There's some memorable imagery, however. Space-suited corpses floating silently in an abandoned ship. A "space antenna" that towers up from Earth into the stratosphere, awaiting communications from inquisitive aliens. (As Roy tumbles from this structure, dislodged by a power surge, we can feel his raw panic as he begins spinning uncontrollably.) There's also a nasty bit of simian hostility, set on a medical-research ship, that could be a highlight of any horror film.
But basically, this is a movie about a boy and his dad. Roy does have a wife (Liv Tyler), but she's left him because he's such a self-absorbed drag, so she's virtually never around. And while Roy's father (Tommy Lee Jones) is little-seen in the movie's early innings, he becomes a dark presence towards the end—after Roy has traveled from the moon (where he sheds an unnecessary character, a wizened ex-astronaut played by Donald Sutherland) to Mars (where he sends dad his message) to a fateful final journey that brings father and son face to face.
Here we come face to face ourselves with the movie's turgid philosophical core. Contemplating the father who abandoned his wife and son to pursue an obsession with the possibility of extraterrestrial life, Roy murmurs to us, "He could only see what was not there, and missed what was right in front of him." That's it. That's the big emotional reveal. I'd say it's the silliest thing in the movie, but then I'd have to leave out the ending (which I'm surprised no one did).
One Cut of the Dead
I would estimate the cost of making this giddy Japanese horror oddity to be, in U.S. dollars, approximately nothing. One Cut of the Dead is about a film crew shooting a cheap zombie movie in an abandoned factory, and it shows us, in one uncut, 37-minute take, what happens when the production is beset by actual zombies, terrifying the cast but delighting the director, who's all about the verité.
The one-take thing isn't especially impressive—it's basically juddery coverage of people running first this way and then that, too sloppy to be very interesting. And the occasional dialogue and action glitches are, at this point, just puzzling.
But then the movie turns into something else entirely, and it's kind of brilliant. Well, it's very clever. The story flashes back a month, and we see the director, Higurashi (Hamatsu Takayuki)—a low-level professional who prides himself on being "fast, cheap, but average"—accepting a commission to launch a new horror TV channel with a zombie story to be shot live, in one take. Now we get to witness the forced shortcuts and tiny disasters that plague all low-budget filmmaking. And we get to know more about the sweet-natured Higurashi, and about his daughter (Mao)—a film buff with ambitions, naturally—and his wife (Shuhama Harumi), a former actress who is recruited to play the makeup artist in the movie within this movie and proves herself to be a born action mama. We meet the scream-queen starlet (Akiyama Yuzuki) and her doltish love interest (Nagaya Kazuaki), and we marvel at Higurashi's unswayable conviction that he can somehow make a film with these people.
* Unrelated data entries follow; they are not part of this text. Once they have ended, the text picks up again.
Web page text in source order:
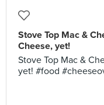
Stove Top Mac &
Cheese, yet!
Stove Top Mac &
yet! #food
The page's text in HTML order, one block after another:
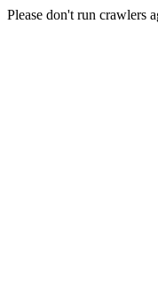
Please don't run crawlers
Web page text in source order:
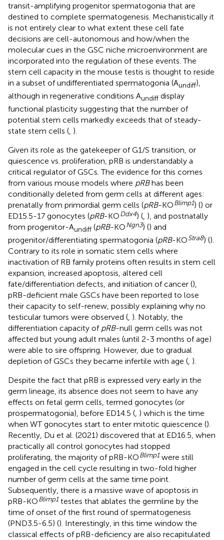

The movie's messy first act is explained—often hilariously—by the behind-the-scenes footage that follows, highlighting the screwups and missteps that compelled the various seat-of-their-pants improvisations that were required to fend off disasters. The picture gets funnier as it goes along, but there's more to it than laughs. In the end we're won over by director Ueda Shin'ichirô's obvious affection for low-budget esprit and for the unsung actors and crafts people who put so much effort into making movies that so often turn out to be not so great.